# Data for analysis

++++++++++

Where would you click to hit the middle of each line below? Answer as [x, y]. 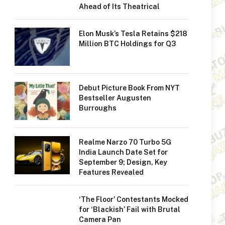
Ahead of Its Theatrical [119, 7]
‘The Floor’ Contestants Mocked [134, 199]
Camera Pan [100, 219]
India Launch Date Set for [123, 152]
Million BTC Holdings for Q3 [127, 44]
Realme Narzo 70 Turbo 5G [125, 142]
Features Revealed [111, 172]
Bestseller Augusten [115, 98]
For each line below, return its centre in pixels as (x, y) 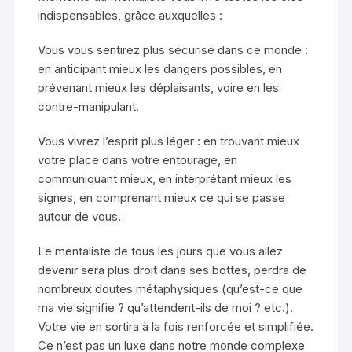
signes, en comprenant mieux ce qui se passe (162, 198)
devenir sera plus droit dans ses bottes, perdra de (172, 270)
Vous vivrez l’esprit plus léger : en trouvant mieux (169, 141)
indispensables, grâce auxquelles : (130, 16)
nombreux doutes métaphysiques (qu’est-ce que (170, 289)
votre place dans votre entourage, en (138, 160)
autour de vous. (80, 217)
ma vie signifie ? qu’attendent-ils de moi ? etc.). (166, 308)
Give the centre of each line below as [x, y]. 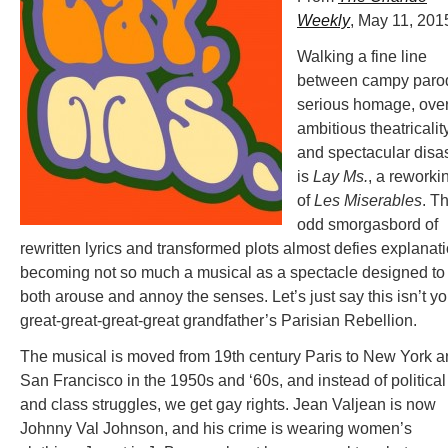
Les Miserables [368, 200]
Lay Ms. [340, 176]
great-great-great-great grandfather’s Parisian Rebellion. [218, 320]
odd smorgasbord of [367, 224]
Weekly [323, 20]
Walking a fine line [362, 56]
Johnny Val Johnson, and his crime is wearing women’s [216, 428]
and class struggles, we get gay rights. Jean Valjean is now [228, 404]
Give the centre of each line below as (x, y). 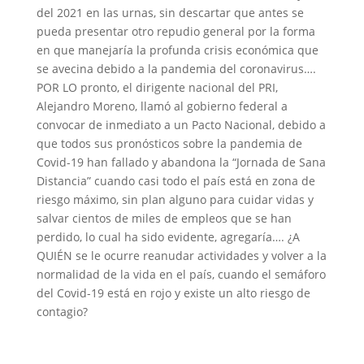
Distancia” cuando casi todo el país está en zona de (175, 181)
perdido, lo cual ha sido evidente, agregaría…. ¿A (168, 237)
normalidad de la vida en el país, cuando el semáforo (181, 274)
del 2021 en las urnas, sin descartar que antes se (170, 13)
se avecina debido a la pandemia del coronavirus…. (176, 69)
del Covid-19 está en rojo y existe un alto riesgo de (173, 293)
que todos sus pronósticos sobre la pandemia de (169, 143)
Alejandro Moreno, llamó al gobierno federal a (162, 106)
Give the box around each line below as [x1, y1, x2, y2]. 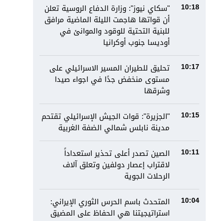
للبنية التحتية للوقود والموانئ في [60, 24, 170, 38]
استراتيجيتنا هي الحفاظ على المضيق [50, 206, 170, 220]
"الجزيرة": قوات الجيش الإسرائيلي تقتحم [41, 110, 170, 123]
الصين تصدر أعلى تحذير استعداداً [64, 147, 170, 160]
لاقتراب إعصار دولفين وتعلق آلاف [63, 158, 170, 172]
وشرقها [144, 84, 170, 98]
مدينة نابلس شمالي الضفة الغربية [58, 121, 170, 135]
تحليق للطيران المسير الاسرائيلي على [49, 61, 170, 75]
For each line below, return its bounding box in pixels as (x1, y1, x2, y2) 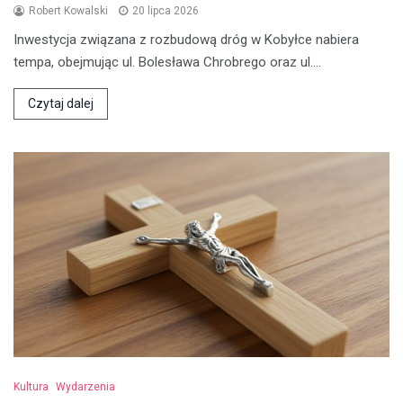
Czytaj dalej (28, 95, 94, 111)
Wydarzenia (56, 380, 115, 393)
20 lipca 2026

++++++++++

An exact transcription of the records above is needed, with no pictures included.

# Solution
Where would you click to hit the middle of each line below? Answer as [x, y]. 
Ahead of Its Theatrical [119, 7]
‘The Floor’ Contestants Mocked [134, 199]
Camera Pan [100, 219]
India Launch Date Set for [123, 152]
Million BTC Holdings for Q3 [127, 44]
Realme Narzo 70 Turbo 5G [125, 142]
Features Revealed [111, 172]
Bestseller Augusten [115, 98]
For each line below, return its centre in pixels as (x, y) 
signes, en comprenant mieux ce qui se passe (162, 198)
devenir sera plus droit dans ses bottes, perdra de (172, 270)
Vous vivrez l’esprit plus léger : en trouvant mieux (169, 141)
indispensables, grâce auxquelles : (130, 16)
nombreux doutes métaphysiques (qu’est-ce que (170, 289)
votre place dans votre entourage, en (138, 160)
autour de vous. (80, 217)
ma vie signifie ? qu’attendent-ils de moi ? etc.). (166, 308)
Give the centre of each line below as [x, y]. 
Les Miserables [368, 200]
Lay Ms. [340, 176]
great-great-great-great grandfather’s Parisian Rebellion. [218, 320]
odd smorgasbord of [367, 224]
Weekly [323, 20]
Walking a fine line [362, 56]
Johnny Val Johnson, and his crime is wearing women’s [216, 428]
and class struggles, we get gay rights. Jean Valjean is now [228, 404]
Give the centre of each line below as (x, y). 
Distancia” cuando casi todo el país está en zona de (175, 181)
perdido, lo cual ha sido evidente, agregaría…. ¿A (168, 237)
normalidad de la vida en el país, cuando el semáforo (181, 274)
del 2021 en las urnas, sin descartar que antes se (170, 13)
se avecina debido a la pandemia del coronavirus…. (176, 69)
del Covid-19 está en rojo y existe un alto riesgo de (173, 293)
que todos sus pronósticos sobre la pandemia de (169, 143)
Alejandro Moreno, llamó al gobierno federal a (162, 106)
Give the box around each line below as [x1, y1, x2, y2]. 
للبنية التحتية للوقود والموانئ في [60, 24, 170, 38]
استراتيجيتنا هي الحفاظ على المضيق [50, 206, 170, 220]
"الجزيرة": قوات الجيش الإسرائيلي تقتحم [41, 110, 170, 123]
الصين تصدر أعلى تحذير استعداداً [64, 147, 170, 160]
لاقتراب إعصار دولفين وتعلق آلاف [63, 158, 170, 172]
وشرقها [144, 84, 170, 98]
مدينة نابلس شمالي الضفة الغربية [58, 121, 170, 135]
تحليق للطيران المسير الاسرائيلي على [49, 61, 170, 75]
For each line below, return its bounding box in pixels as (x1, y1, x2, y2) 
Czytaj dalej (28, 95, 94, 111)
Wydarzenia (56, 380, 115, 393)
20 lipca 2026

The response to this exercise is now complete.